**WHAT TO PRODUCE:**
A faithful copy of the data below is required, leaving out every picture.

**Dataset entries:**
----
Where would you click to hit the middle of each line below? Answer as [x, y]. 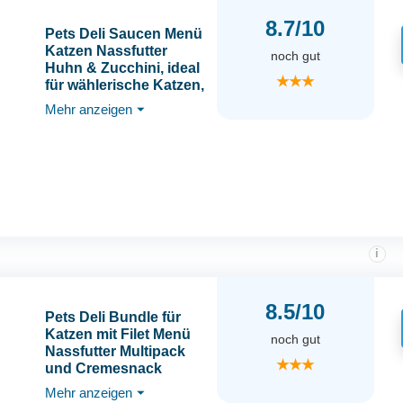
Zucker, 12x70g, [98, 154]
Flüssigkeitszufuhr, [109, 120]
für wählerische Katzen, [124, 85]
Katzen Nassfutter [106, 51]
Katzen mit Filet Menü [117, 335]
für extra [73, 103]
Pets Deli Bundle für [112, 318]
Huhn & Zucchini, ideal [122, 68]
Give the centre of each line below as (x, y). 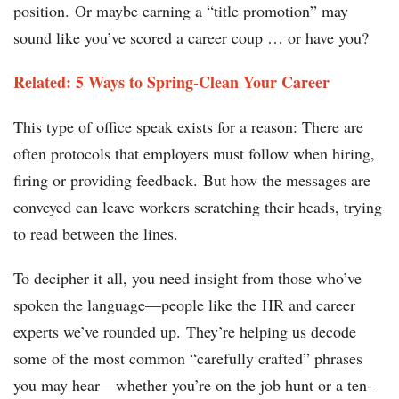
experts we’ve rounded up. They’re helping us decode (185, 332)
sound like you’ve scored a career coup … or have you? (191, 38)
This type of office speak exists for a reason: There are (188, 127)
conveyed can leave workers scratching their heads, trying (198, 207)
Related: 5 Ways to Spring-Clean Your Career (171, 82)
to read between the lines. (96, 234)
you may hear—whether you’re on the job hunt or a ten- (193, 385)
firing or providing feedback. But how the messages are (192, 180)
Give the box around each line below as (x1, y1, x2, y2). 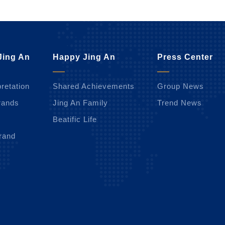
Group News (157, 82, 204, 91)
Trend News (157, 98, 202, 107)
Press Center (157, 53, 213, 62)
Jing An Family (53, 98, 108, 107)
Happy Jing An (53, 53, 116, 62)
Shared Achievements (53, 82, 135, 91)
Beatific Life (53, 115, 97, 124)
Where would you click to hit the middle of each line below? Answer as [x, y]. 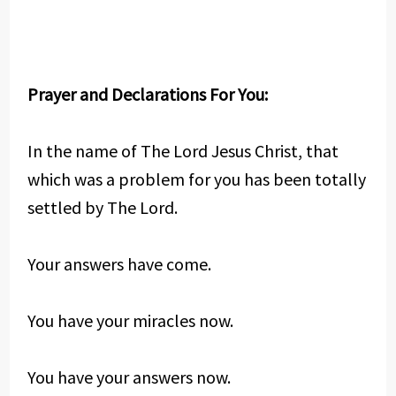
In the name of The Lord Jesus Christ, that [183, 151]
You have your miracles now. [130, 320]
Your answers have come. [119, 264]
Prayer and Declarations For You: [147, 94]
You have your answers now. [129, 377]
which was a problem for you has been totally [196, 179]
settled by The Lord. [102, 207]
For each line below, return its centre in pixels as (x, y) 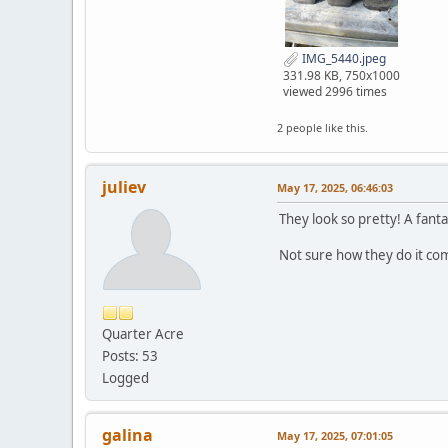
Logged (125, 377)
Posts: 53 (130, 355)
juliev (124, 186)
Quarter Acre (143, 333)
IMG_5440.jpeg (342, 58)
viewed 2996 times (335, 91)
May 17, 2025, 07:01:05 (335, 435)
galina (127, 434)
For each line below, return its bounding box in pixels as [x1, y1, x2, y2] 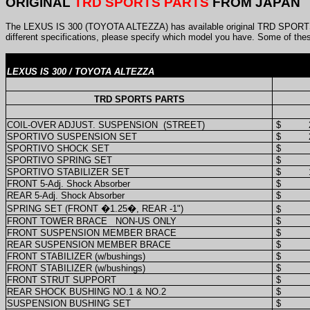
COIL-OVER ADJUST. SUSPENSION [7, 119, 158, 130]
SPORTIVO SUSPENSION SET [7, 131, 137, 142]
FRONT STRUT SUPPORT [7, 274, 116, 285]
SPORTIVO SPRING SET [7, 154, 112, 165]
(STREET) [163, 119, 205, 130]
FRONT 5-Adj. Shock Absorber [7, 178, 130, 189]
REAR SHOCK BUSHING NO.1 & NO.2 [7, 286, 166, 297]
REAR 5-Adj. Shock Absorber [7, 190, 125, 201]
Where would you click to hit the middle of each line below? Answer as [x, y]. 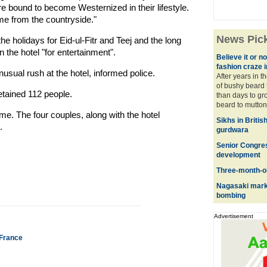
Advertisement [233, 216]
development [238, 155]
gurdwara [232, 130]
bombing [231, 195]
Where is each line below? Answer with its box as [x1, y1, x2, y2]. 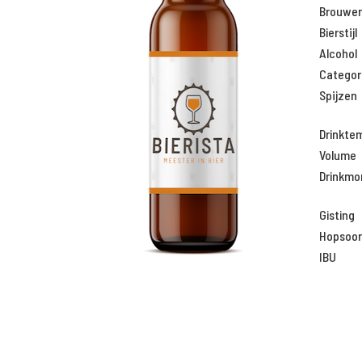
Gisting [318, 207, 355, 222]
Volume [318, 147, 356, 162]
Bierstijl [318, 24, 357, 40]
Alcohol [318, 45, 357, 61]
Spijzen [318, 87, 357, 103]
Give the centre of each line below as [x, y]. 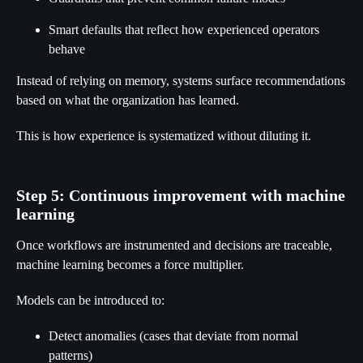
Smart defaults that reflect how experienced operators [184, 30]
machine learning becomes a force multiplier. [130, 265]
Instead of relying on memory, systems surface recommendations [181, 81]
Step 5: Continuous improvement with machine [181, 195]
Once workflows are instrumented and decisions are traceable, [174, 245]
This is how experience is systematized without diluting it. [164, 136]
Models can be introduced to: [90, 300]
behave [67, 49]
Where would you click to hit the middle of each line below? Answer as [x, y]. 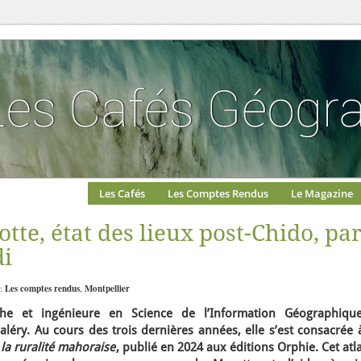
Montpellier [107, 288]
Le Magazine [322, 193]
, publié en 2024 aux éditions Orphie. [217, 347]
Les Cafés [122, 193]
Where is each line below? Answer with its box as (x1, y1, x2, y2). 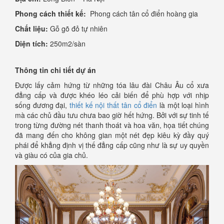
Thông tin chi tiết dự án (15, 65, 96, 75)
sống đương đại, (15, 100, 70, 110)
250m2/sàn (50, 38, 85, 49)
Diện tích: (15, 38, 50, 49)
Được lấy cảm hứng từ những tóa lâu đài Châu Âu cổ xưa (15, 80, 209, 90)
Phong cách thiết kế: (15, 8, 88, 19)
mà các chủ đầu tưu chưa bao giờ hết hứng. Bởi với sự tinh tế (15, 110, 209, 120)
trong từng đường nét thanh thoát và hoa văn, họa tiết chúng (15, 120, 209, 130)
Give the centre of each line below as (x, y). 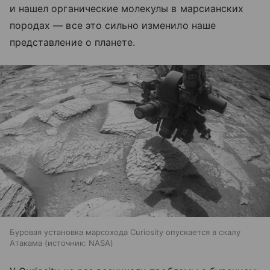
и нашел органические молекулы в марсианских (127, 8)
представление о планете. (73, 42)
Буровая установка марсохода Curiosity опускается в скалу (125, 232)
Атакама (26, 243)
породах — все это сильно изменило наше (113, 25)
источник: (67, 243)
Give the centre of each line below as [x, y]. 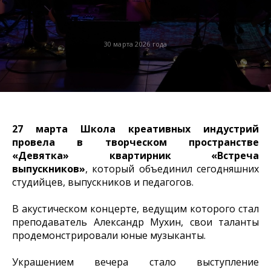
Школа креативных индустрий [170, 129]
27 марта [40, 129]
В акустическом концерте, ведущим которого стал [135, 209]
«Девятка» [41, 156]
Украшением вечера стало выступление [135, 262]
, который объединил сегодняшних [172, 169]
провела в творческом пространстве [135, 142]
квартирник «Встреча [184, 156]
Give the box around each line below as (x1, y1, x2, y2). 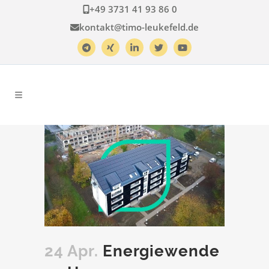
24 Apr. (44, 241, 98, 260)
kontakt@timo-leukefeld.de (79, 21, 199, 33)
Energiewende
----
**YOUR SOLUTION:**
Where would you click to hit the middle of each line below? Answer as [x, y]. 
Zucker, 12x70g, [98, 154]
Flüssigkeitszufuhr, [109, 120]
für wählerische Katzen, [124, 85]
Katzen Nassfutter [106, 51]
Katzen mit Filet Menü [117, 335]
für extra [73, 103]
Pets Deli Bundle für [112, 318]
Huhn & Zucchini, ideal [122, 68]
Give the centre of each line below as (x, y). 
experts we’ve rounded up. They’re helping us decode (185, 332)
sound like you’ve scored a career coup … or have you? (191, 38)
This type of office speak exists for a reason: There are (188, 127)
conveyed can leave workers scratching their heads, trying (198, 207)
Related: 5 Ways to Spring-Clean Your Career (171, 82)
to read between the lines. (96, 234)
you may hear—whether you’re on the job hunt or a ten- (193, 385)
firing or providing feedback. But how the messages are (192, 180)
Give the box around each line below as (x1, y1, x2, y2). 
Group News (157, 82, 204, 91)
Trend News (157, 98, 202, 107)
Press Center (157, 53, 213, 62)
Jing An Family (53, 98, 108, 107)
Happy Jing An (53, 53, 116, 62)
Shared Achievements (53, 82, 135, 91)
Beatific Life (53, 115, 97, 124)
Where would you click to hit the middle of each line below? Answer as [x, y]. 
In the name of The Lord Jesus Christ, that [183, 151]
You have your miracles now. [130, 320]
Your answers have come. [119, 264]
Prayer and Declarations For You: [147, 94]
You have your answers now. [129, 377]
which was a problem for you has been totally [196, 179]
settled by The Lord. [102, 207]
For each line below, return its centre in pixels as (x, y) 
Logged (125, 377)
Posts: 53 (130, 355)
juliev (124, 186)
Quarter Acre (143, 333)
IMG_5440.jpeg (342, 58)
viewed 2996 times (335, 91)
May 17, 2025, 07:01:05 (335, 435)
galina (127, 434)
For each line below, return its bounding box in pixels as [x1, y1, x2, y2] 
COIL-OVER ADJUST. SUSPENSION [7, 119, 158, 130]
SPORTIVO SUSPENSION SET [7, 131, 137, 142]
FRONT STRUT SUPPORT [7, 274, 116, 285]
SPORTIVO SPRING SET [7, 154, 112, 165]
(STREET) [163, 119, 205, 130]
FRONT 5-Adj. Shock Absorber [7, 178, 130, 189]
REAR SHOCK BUSHING NO.1 & NO.2 [7, 286, 166, 297]
REAR 5-Adj. Shock Absorber [7, 190, 125, 201]
Where would you click to hit the middle of each line below? Answer as [x, y]. 
Advertisement [233, 216]
development [238, 155]
gurdwara [232, 130]
bombing [231, 195]
Where is each line below? Answer with its box as [x1, y1, x2, y2]. 
Gisting [318, 207, 355, 222]
Volume [318, 147, 356, 162]
Bierstijl [318, 24, 357, 40]
Alcohol [318, 45, 357, 61]
Spijzen [318, 87, 357, 103]
Give the centre of each line below as [x, y]. 
Smart defaults that reflect how experienced operators [184, 30]
machine learning becomes a force multiplier. [130, 265]
Instead of relying on memory, systems surface recommendations [181, 81]
Step 5: Continuous improvement with machine [181, 195]
Once workflows are instrumented and decisions are traceable, [174, 245]
This is how experience is systematized without diluting it. [164, 136]
Models can be introduced to: [90, 300]
behave [67, 49]
Where would you click to hit the middle of each line below? Answer as [x, y]. 
Montpellier [107, 288]
Le Magazine [322, 193]
, publié en 2024 aux éditions Orphie. [217, 347]
Les Cafés [122, 193]
Where is each line below? Answer with its box as (x1, y1, x2, y2). 
Thông tin chi tiết dự án (15, 65, 96, 75)
sống đương đại, (15, 100, 70, 110)
250m2/sàn (50, 38, 85, 49)
Diện tích: (15, 38, 50, 49)
Được lấy cảm hứng từ những tóa lâu đài Châu Âu cổ xưa (15, 80, 209, 90)
Phong cách thiết kế: (15, 8, 88, 19)
mà các chủ đầu tưu chưa bao giờ hết hứng. Bởi với sự tinh tế (15, 110, 209, 120)
trong từng đường nét thanh thoát và hoa văn, họa tiết chúng (15, 120, 209, 130)
Give the centre of each line below as (x, y). 
и нашел органические молекулы в марсианских (127, 8)
представление о планете. (73, 42)
Буровая установка марсохода Curiosity опускается в скалу (125, 232)
Атакама (26, 243)
породах — все это сильно изменило наше (113, 25)
источник: (67, 243)
Give the centre of each line below as [x, y]. 
Школа креативных индустрий [170, 129]
27 марта [40, 129]
В акустическом концерте, ведущим которого стал [135, 209]
«Девятка» [41, 156]
Украшением вечера стало выступление [135, 262]
, который объединил сегодняшних [172, 169]
провела в творческом пространстве [135, 142]
квартирник «Встреча [184, 156]
Give the box around each line below as (x1, y1, x2, y2). 
24 Apr. (44, 241, 98, 260)
kontakt@timo-leukefeld.de (79, 21, 199, 33)
Energiewende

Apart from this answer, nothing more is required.